### What you will do
Would you restate the entries below word for word, leaving out the images?

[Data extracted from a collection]
^^^^^^^^^^^^^^^^

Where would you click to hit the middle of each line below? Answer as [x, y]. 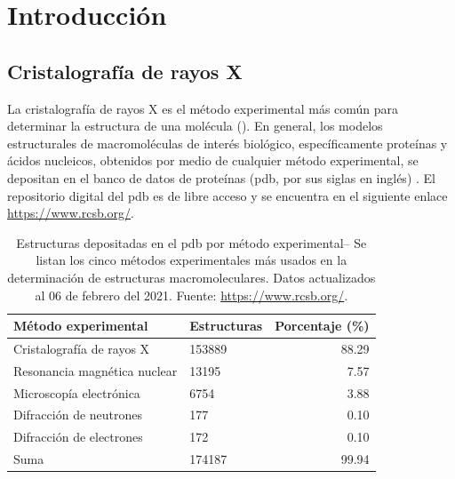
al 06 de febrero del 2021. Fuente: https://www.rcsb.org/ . [192, 295]
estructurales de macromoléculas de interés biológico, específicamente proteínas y [227, 143]
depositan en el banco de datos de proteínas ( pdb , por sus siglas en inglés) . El [221, 177]
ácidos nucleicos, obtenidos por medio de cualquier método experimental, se [213, 160]
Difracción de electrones [78, 437]
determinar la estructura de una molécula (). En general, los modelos [195, 126]
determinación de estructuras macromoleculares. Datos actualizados [192, 277]
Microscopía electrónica [77, 392]
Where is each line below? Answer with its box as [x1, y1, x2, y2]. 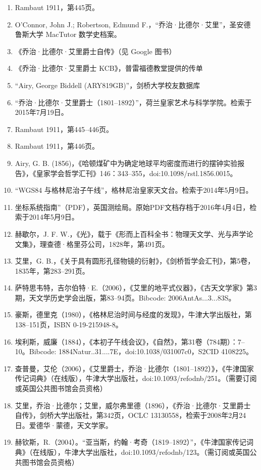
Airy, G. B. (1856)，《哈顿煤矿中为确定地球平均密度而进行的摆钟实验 [15, 157, 238, 168]
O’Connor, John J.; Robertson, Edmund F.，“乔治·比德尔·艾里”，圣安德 [15, 19, 251, 29]
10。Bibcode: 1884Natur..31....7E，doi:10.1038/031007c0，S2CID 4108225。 [15, 346, 253, 357]
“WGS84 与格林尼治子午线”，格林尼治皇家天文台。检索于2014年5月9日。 [15, 185, 253, 195]
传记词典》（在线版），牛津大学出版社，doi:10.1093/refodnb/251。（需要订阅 [15, 373, 257, 383]
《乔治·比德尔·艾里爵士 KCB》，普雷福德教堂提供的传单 [15, 63, 203, 73]
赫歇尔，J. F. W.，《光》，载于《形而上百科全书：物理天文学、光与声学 [15, 228, 246, 239]
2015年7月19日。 [15, 107, 68, 117]
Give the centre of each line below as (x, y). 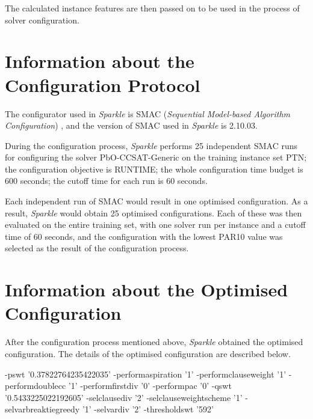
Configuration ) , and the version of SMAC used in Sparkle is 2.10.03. (131, 125)
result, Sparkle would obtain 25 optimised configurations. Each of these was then (153, 213)
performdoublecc (36, 386)
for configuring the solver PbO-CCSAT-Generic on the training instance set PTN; (156, 157)
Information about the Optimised (147, 289)
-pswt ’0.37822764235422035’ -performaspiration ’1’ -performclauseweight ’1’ (146, 374)
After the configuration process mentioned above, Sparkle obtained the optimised (154, 342)
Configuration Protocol (103, 84)
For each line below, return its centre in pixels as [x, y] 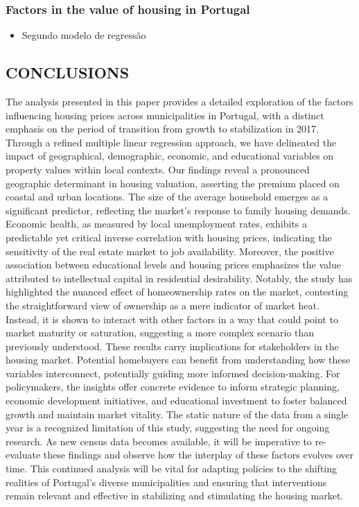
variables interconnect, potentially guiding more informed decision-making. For [173, 373]
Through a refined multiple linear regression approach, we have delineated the [171, 142]
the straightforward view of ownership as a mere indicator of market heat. [163, 305]
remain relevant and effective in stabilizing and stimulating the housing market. [175, 496]
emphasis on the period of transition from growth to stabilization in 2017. [163, 129]
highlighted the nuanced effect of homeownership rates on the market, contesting [177, 292]
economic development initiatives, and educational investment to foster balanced [176, 401]
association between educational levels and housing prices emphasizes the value [173, 265]

^^^^^^^^^^^^^^^^

### Your solution
Where would you click to hit the middle of each line below? Answer as [x, y]. 
al 06 de febrero del 2021. Fuente: https://www.rcsb.org/ . [192, 295]
estructurales de macromoléculas de interés biológico, específicamente proteínas y [227, 143]
depositan en el banco de datos de proteínas ( pdb , por sus siglas en inglés) . El [221, 177]
ácidos nucleicos, obtenidos por medio de cualquier método experimental, se [213, 160]
Difracción de electrones [78, 437]
determinar la estructura de una molécula (). En general, los modelos [195, 126]
determinación de estructuras macromoleculares. Datos actualizados [192, 277]
Microscopía electrónica [77, 392]
Where is each line below? Answer with its box as [x1, y1, x2, y2]. 
Airy, G. B. (1856)，《哈顿煤矿中为确定地球平均密度而进行的摆钟实验 [15, 157, 238, 168]
O’Connor, John J.; Robertson, Edmund F.，“乔治·比德尔·艾里”，圣安德 [15, 19, 251, 29]
10。Bibcode: 1884Natur..31....7E，doi:10.1038/031007c0，S2CID 4108225。 [15, 346, 253, 357]
“WGS84 与格林尼治子午线”，格林尼治皇家天文台。检索于2014年5月9日。 [15, 185, 253, 195]
传记词典》（在线版），牛津大学出版社，doi:10.1093/refodnb/251。（需要订阅 [15, 373, 257, 383]
《乔治·比德尔·艾里爵士 KCB》，普雷福德教堂提供的传单 [15, 63, 203, 73]
赫歇尔，J. F. W.，《光》，载于《形而上百科全书：物理天文学、光与声学 [15, 228, 246, 239]
2015年7月19日。 [15, 107, 68, 117]
Give the centre of each line below as (x, y). 
Configuration ) , and the version of SMAC used in Sparkle is 2.10.03. (131, 125)
result, Sparkle would obtain 25 optimised configurations. Each of these was then (153, 213)
performdoublecc (36, 386)
for configuring the solver PbO-CCSAT-Generic on the training instance set PTN; (156, 157)
Information about the Optimised (147, 289)
-pswt ’0.37822764235422035’ -performaspiration ’1’ -performclauseweight ’1’ (146, 374)
After the configuration process mentioned above, Sparkle obtained the optimised (154, 342)
Configuration Protocol (103, 84)
For each line below, return its centre in pixels as [x, y] 
variables interconnect, potentially guiding more informed decision-making. For [173, 373]
Through a refined multiple linear regression approach, we have delineated the [171, 142]
the straightforward view of ownership as a mere indicator of market heat. [163, 305]
remain relevant and effective in stabilizing and stimulating the housing market. [175, 496]
emphasis on the period of transition from growth to stabilization in 2017. [163, 129]
highlighted the nuanced effect of homeownership rates on the market, contesting [177, 292]
economic development initiatives, and educational investment to foster balanced [176, 401]
association between educational levels and housing prices emphasizes the value [173, 265]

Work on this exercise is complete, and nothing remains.